Storage data structures

How modern databases achieve massive write throughput using LSM Trees.

The idea

Writing directly to disk randomly (like updating a B-Tree in place) is very slow. Modern databases (Cassandra, RocksDB, LevelDB) use Log-Structured Merge (LSM) Trees.

Writes first go to a fast in-memory structure called a Memtable. When it's full, it is flushed to disk as an immutable, sorted file (SSTable). Over time, many SSTables pile up. A background Compaction process merges these files, discarding old versions and tombstones (deleted items), creating new merged files.
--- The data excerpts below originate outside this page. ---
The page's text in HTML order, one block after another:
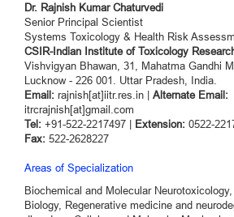
Dr. Rajnish Kumar Chaturvedi
Senior Principal Scientist
Systems Toxicology & Health Risk
CSIR-Indian Institute of Toxicology
Vishvigyan Bhawan, 31, Mahatma Gandhi
Lucknow - 226 001. Uttar Pradesh, India.
Email: rajnish[at]iitr.res.in | Alternate Email:
itrcrajnish[at]gmail.com
Tel: +91-522-2217497 | Extension: 0522-
Fax: 522-2628227
Areas of Specialization
Biochemical and Molecular
Biology, Regenerative medicine and
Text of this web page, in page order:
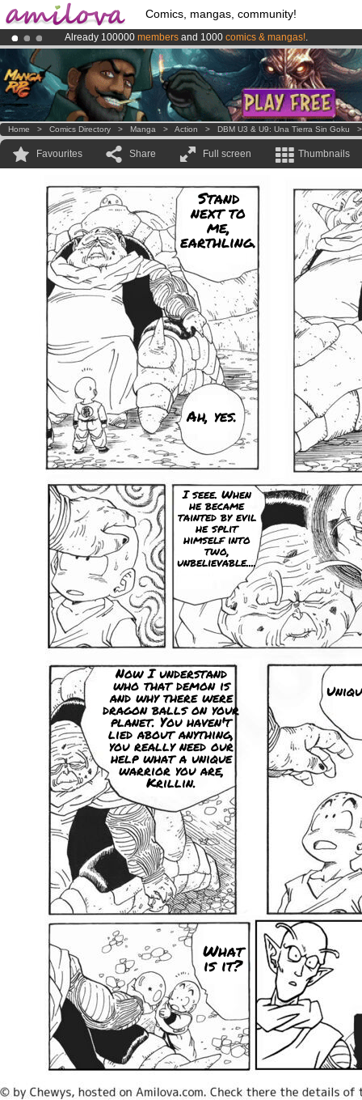
Comics, mangas, community!
Already 100000 members and 1000 comics & mangas!.
AmilovaKickstarter is now LIVE!.
Premium membership from3.95 euros per month !Get membership
Home > Comics Directory > Manga > Action > DBM U3 & U9: Una Tierra Sin Goku
Favourites Share Full screen Thumbnails
Stand
next to
me,
earthling.
Ah, yes.
I seee. When
he became
tainted by evil
he split
himself into
two,
unbelievable....
Now I understand
who that demon is
and why there were
dragon balls on your
planet. You haven't
lied about anything,
you really need our
help what a unique
warrior you are,
Krillin.
What
is it?
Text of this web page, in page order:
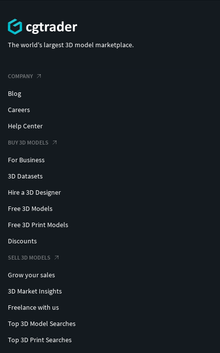
The world's largest 3D model marketplace.
COMPANY
Blog
Careers
Help Center
BUY 3D MODELS
For Business
3D Datasets
Hire a 3D Designer
Free 3D Models
Free 3D Print Models
Discounts
SELL 3D MODELS
Grow your sales
3D Market Insights
Freelance with us
Top 3D Model Searches
Top 3D Print Searches

Memtable is in RAM. Disk holds immutable SSTables.

How it works (LSM Compaction Idea)

def compact(sstable_1, sstable_2):
    # Both are sorted lists of (key, timestamp, value)
    # We do a linear merge, keeping only the newest value per key!
    i, j = 0, 0
    merged = []
    
    while i < len(sstable_1) and j < len(sstable_2):
        k1, t1, v1 = sstable_1[i]
        k2, t2, v2 = sstable_2[j]
        
        if k1 < k2:
            merged.append((k1, t1, v1))
            i += 1
        elif k2 < k1:
            merged.append((k2, t2, v2))
            j += 1
        else:
            # Keys match! Keep the one with the higher timestamp
            if t1 > t2:
                merged.append((k1, t1, v1))
            else:
                merged.append((k2, t2, v2))
            i += 1
            j += 1
            
    return merged